Task Specific Sharpness Aware O-RAN Resource Management using Multi Agent Reinforcement Learning
Fatemeh Lotfi, Hossein Rajoli, Fatemeh Afghah
TL;DR
This work tackles robust, scalable resource management for dynamic O-RAN networks by integrating Sharpness-Aware Minimization into a distributed SAC-based MARL framework (TA-SAM MARL). A TD-error variance–driven mechanism selectively applies SAM to actors and critics to promote flatter, more generalizable loss landscapes while dynamically scheduling the SAM radius $ ho$ to balance exploration and exploitation across heterogeneous slices. Empirical results show up to 22% gains in resource allocation efficiency and QoS satisfaction across eMBB, mMTC, and URLLC slices, with improved stability and reduced forgetting in non-stationary network conditions. The proposed approach demonstrates strong generalization, scalability, and resilience, making it well-suited for deployment in near-real-time O-RAN control loops, with future work focusing on latency-aware inference and policy compression for hardware accelerators.
Abstract
Next-generation networks utilize the Open Radio Access Network (O-RAN) architecture to enable dynamic resource management, facilitated by the RAN Intelligent Controller (RIC). While deep reinforcement learning (DRL) models show promise in optimizing network resources, they often struggle with robustness and generalizability in dynamic environments. This paper introduces a novel resource management approach that enhances the Soft Actor Critic (SAC) algorithm with Sharpness-Aware Minimization (SAM) in a distributed Multi-Agent RL (MARL) framework.

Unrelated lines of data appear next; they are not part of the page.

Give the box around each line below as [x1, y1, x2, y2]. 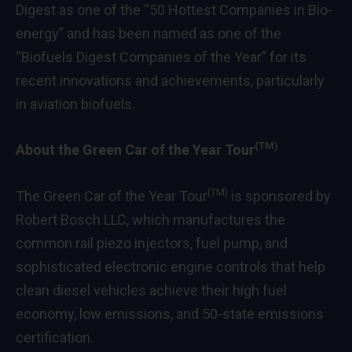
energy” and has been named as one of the [16, 24, 281, 42]
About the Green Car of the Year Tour [16, 141, 255, 159]
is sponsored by [228, 188, 331, 205]
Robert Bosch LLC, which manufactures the [16, 211, 285, 229]
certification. [16, 329, 93, 346]
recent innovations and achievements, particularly [16, 71, 324, 89]
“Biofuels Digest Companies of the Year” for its [16, 48, 306, 65]
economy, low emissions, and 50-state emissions [16, 306, 324, 323]
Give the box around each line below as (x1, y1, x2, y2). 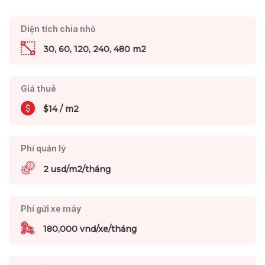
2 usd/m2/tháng (43, 163, 111, 174)
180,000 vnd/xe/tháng (43, 224, 137, 235)
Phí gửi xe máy (20, 203, 81, 214)
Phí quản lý (20, 143, 66, 154)
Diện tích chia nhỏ (20, 23, 96, 34)
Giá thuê (20, 83, 56, 93)
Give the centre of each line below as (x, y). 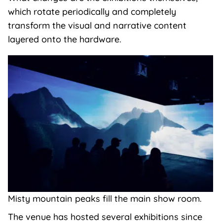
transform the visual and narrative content (97, 25)
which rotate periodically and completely (92, 11)
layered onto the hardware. (64, 39)
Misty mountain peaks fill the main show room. (105, 199)
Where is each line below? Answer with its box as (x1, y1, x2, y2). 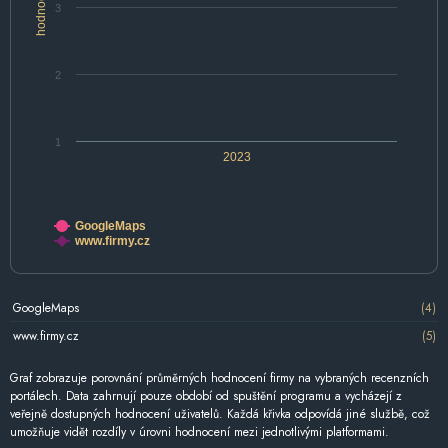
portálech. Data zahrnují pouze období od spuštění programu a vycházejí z (10, 387, 402, 406)
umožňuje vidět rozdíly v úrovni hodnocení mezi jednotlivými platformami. (10, 423, 389, 442)
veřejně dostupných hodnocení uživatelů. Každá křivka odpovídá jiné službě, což (10, 405, 430, 424)
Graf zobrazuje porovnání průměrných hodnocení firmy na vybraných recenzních (10, 369, 429, 388)
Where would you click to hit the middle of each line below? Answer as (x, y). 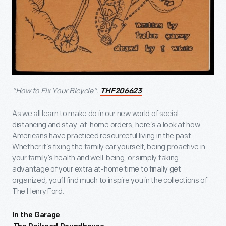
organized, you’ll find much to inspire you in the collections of (110, 180)
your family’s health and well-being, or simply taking (96, 158)
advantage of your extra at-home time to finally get (97, 169)
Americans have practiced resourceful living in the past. (103, 136)
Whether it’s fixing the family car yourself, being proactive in (109, 147)
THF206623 (121, 91)
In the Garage (36, 215)
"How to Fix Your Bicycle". (56, 91)
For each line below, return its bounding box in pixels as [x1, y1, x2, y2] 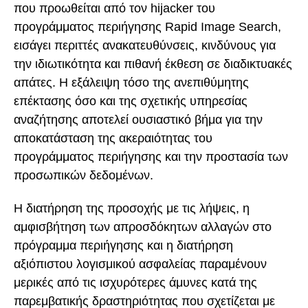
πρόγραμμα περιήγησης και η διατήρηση [14, 239, 233, 253]
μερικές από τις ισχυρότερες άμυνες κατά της [14, 276, 257, 290]
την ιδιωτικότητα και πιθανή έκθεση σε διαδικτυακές [14, 56, 292, 71]
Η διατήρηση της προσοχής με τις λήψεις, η [14, 201, 250, 216]
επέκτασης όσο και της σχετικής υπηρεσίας [14, 93, 247, 108]
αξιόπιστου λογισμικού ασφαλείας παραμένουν [14, 257, 267, 272]
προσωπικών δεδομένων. [14, 168, 153, 182]
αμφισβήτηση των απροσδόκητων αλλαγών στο [14, 220, 272, 234]
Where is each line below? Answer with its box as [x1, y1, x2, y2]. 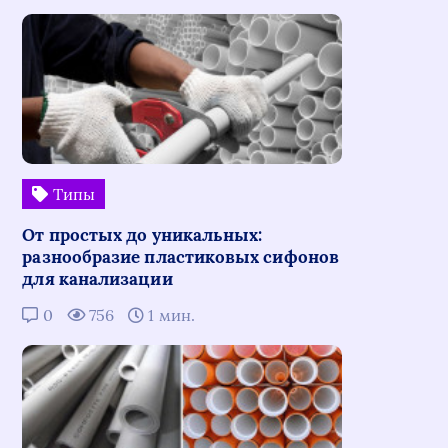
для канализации [22, 268, 173, 290]
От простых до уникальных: [22, 224, 263, 246]
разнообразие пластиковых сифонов [22, 246, 339, 268]
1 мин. [144, 305, 195, 325]
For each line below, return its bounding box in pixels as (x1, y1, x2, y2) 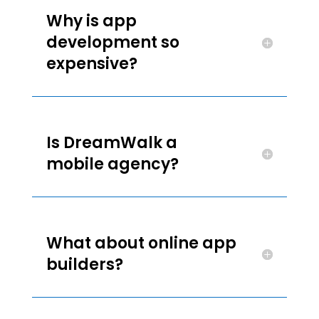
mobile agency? (46, 153, 179, 175)
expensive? (46, 53, 137, 75)
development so (46, 31, 179, 53)
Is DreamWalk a (46, 132, 177, 154)
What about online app (46, 232, 236, 254)
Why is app (46, 10, 137, 32)
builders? (46, 253, 123, 276)
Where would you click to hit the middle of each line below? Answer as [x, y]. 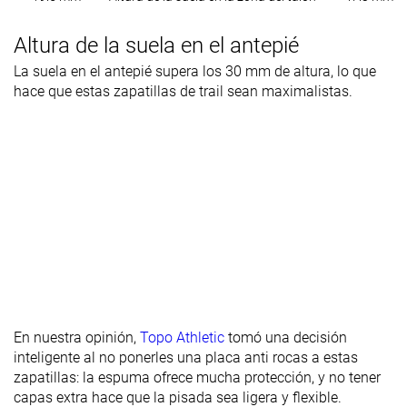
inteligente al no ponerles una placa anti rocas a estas [186, 357]
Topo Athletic [182, 337]
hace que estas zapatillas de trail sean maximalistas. [183, 91]
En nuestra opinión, [77, 337]
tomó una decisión [286, 337]
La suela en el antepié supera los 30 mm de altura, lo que [195, 71]
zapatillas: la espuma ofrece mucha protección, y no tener [197, 377]
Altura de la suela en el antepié [156, 45]
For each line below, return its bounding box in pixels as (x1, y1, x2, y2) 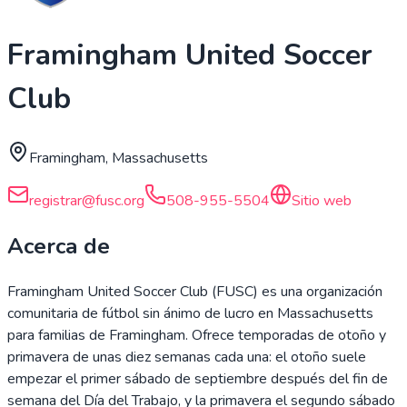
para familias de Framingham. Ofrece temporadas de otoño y (7, 324, 386, 345)
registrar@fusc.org (29, 190, 144, 211)
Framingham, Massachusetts (29, 147, 208, 168)
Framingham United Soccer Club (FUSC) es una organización (7, 281, 382, 302)
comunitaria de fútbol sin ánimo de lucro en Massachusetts (7, 303, 373, 323)
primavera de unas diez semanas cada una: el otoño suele (7, 346, 366, 367)
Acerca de (7, 231, 110, 261)
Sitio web (292, 190, 352, 211)
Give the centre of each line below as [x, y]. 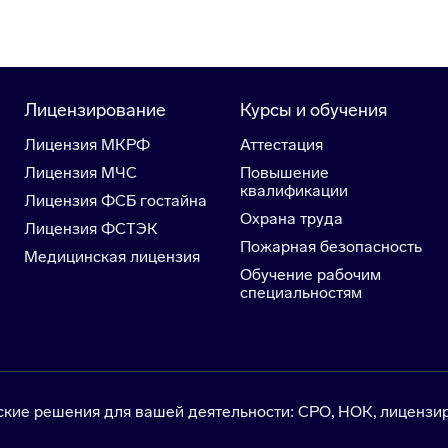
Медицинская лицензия [112, 257]
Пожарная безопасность [331, 247]
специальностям [301, 293]
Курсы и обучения [313, 110]
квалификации [294, 191]
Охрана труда [291, 219]
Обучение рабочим [310, 275]
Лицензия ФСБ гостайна [115, 201]
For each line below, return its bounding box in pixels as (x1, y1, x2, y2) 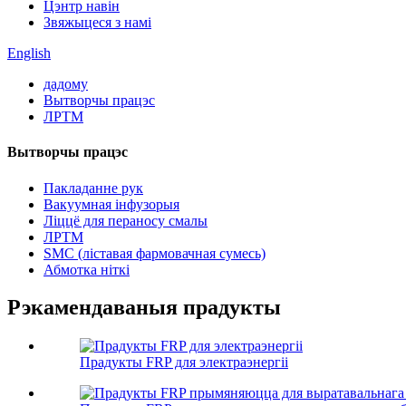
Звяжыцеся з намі (43, 14, 151, 30)
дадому (43, 76, 88, 92)
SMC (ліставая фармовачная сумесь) (43, 245, 266, 261)
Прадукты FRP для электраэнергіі (80, 354, 288, 371)
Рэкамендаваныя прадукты (7, 295, 281, 320)
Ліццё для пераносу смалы (43, 212, 208, 228)
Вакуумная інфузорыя (43, 196, 179, 212)
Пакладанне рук (43, 179, 143, 196)
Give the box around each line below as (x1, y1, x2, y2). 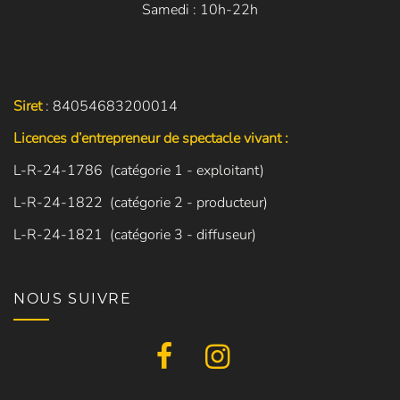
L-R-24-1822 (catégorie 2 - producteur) (13, 192, 268, 212)
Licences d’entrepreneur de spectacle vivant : (13, 128, 288, 148)
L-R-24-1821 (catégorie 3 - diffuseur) (13, 224, 256, 245)
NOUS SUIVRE (13, 289, 132, 307)
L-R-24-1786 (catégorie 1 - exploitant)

Our method introduces an adaptive and selective SAM mechanism, where regularization is explicitly driven by temporal-difference (TD)-error variance, ensuring that only agents facing high environmental complexity are regularized. This targeted strategy reduces unnecessary overhead, improves training stability, and enhances generalization without sacrificing learning efficiency. We further incorporate a dynamic $ρ$ scheduling scheme to refine the exploration-exploitation trade-off across agents. Experimental results show our method significantly outperforms conventional DRL approaches, yielding up to a $22\%$ improvement in resource allocation efficiency and ensuring superior QoS satisfaction across diverse O-RAN slices.